◆ ACTIVITY ◆
Below are the records; how many of their lines contain "personal"? Reply only with that figure.

◆ AVAILABLE RECORDS ◆
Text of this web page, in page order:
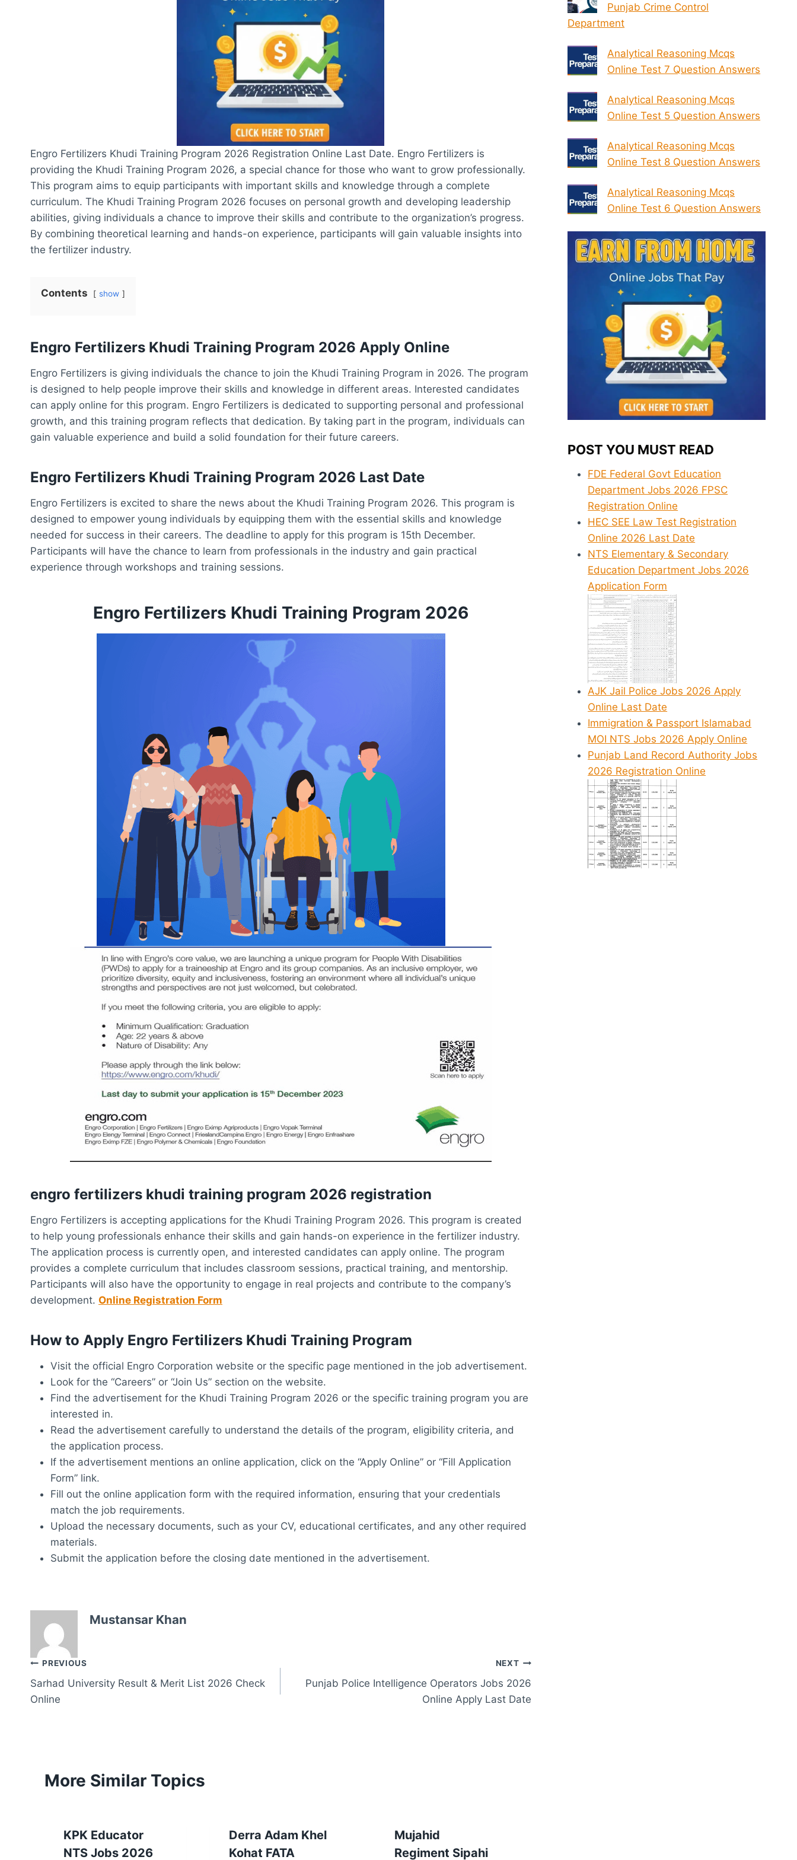
Engro Fertilizers Khudi Training Program 2026 Registration Online Last Date. Engro Fertilizers is
providing the Khudi Training Program 2026, a special chance for those who want to grow professionally.
This program aims to equip participants with important skills and knowledge through a complete
curriculum. The Khudi Training Program 2026 focuses on personal growth and developing leadership
abilities, giving individuals a chance to improve their skills and contribute to the organization’s progress.
By combining theoretical learning and hands-on experience, participants will gain valuable insights into
the fertilizer industry.
Contents show
Engro Fertilizers Khudi Training Program 2026 Apply Online
Engro Fertilizers is giving individuals the chance to join the Khudi Training Program in 2026. The program
is designed to help people improve their skills and knowledge in different areas. Interested candidates
can apply online for this program. Engro Fertilizers is dedicated to supporting personal and professional
growth, and this training program reflects that dedication. By taking part in the program, individuals can
gain valuable experience and build a solid foundation for their future careers.
Engro Fertilizers Khudi Training Program 2026 Last Date
Engro Fertilizers is excited to share the news about the Khudi Training Program 2026. This program is
designed to empower young individuals by equipping them with the essential skills and knowledge
needed for success in their careers. The deadline to apply for this program is 15th December.
Participants will have the chance to learn from professionals in the industry and gain practical
experience through workshops and training sessions.
Engro Fertilizers Khudi Training Program 2026
engro fertilizers khudi training program 2026 registration
Engro Fertilizers is accepting applications for the Khudi Training Program 2026. This program is created
to help young professionals enhance their skills and gain hands-on experience in the fertilizer industry.
The application process is currently open, and interested candidates can apply online. The program
provides a complete curriculum that includes classroom sessions, practical training, and mentorship.
Participants will also have the opportunity to engage in real projects and contribute to the company’s
development. Online Registration Form
How to Apply Engro Fertilizers Khudi Training Program
Visit the official Engro Corporation website or the specific page mentioned in the job advertisement.
Look for the “Careers” or “Join Us” section on the website.
Find the advertisement for the Khudi Training Program 2026 or the specific training program you are
interested in.
Read the advertisement carefully to understand the details of the program, eligibility criteria, and
the application process.
If the advertisement mentions an online application, click on the “Apply Online” or “Fill Application
Form” link.
Fill out the online application form with the required information, ensuring that your credentials
match the job requirements.
Upload the necessary documents, such as your CV, educational certificates, and any other required
materials.
Submit the application before the closing date mentioned in the advertisement.
Mustansar Khan
Post
navigation
PREVIOUS
Sarhad University Result & Merit List 2026 Check
Online
NEXT
Punjab Police Intelligence Operators Jobs 2026
Online Apply Last Date
More Similar Topics
KPK Educator
NTS Jobs 2026
Derra Adam Khel
Kohat FATA
Mujahid
Regiment Sipahi
Punjab Crime Control
Department
Analytical Reasoning Mcqs
Online Test 7 Question Answers
Analytical Reasoning Mcqs
Online Test 5 Question Answers
Analytical Reasoning Mcqs
Online Test 8 Question Answers
Analytical Reasoning Mcqs
Online Test 6 Question Answers
POST YOU MUST READ
FDE Federal Govt Education
Department Jobs 2026 FPSC
Registration Online
HEC SEE Law Test Registration
Online 2026 Last Date
NTS Elementary & Secondary
Education Department Jobs 2026
Application Form
AJK Jail Police Jobs 2026 Apply
Online Last Date
Immigration & Passport Islamabad
MOI NTS Jobs 2026 Apply Online
Punjab Land Record Authority Jobs
2026 Registration Online

◆ WRITTEN SOLUTION ◆
2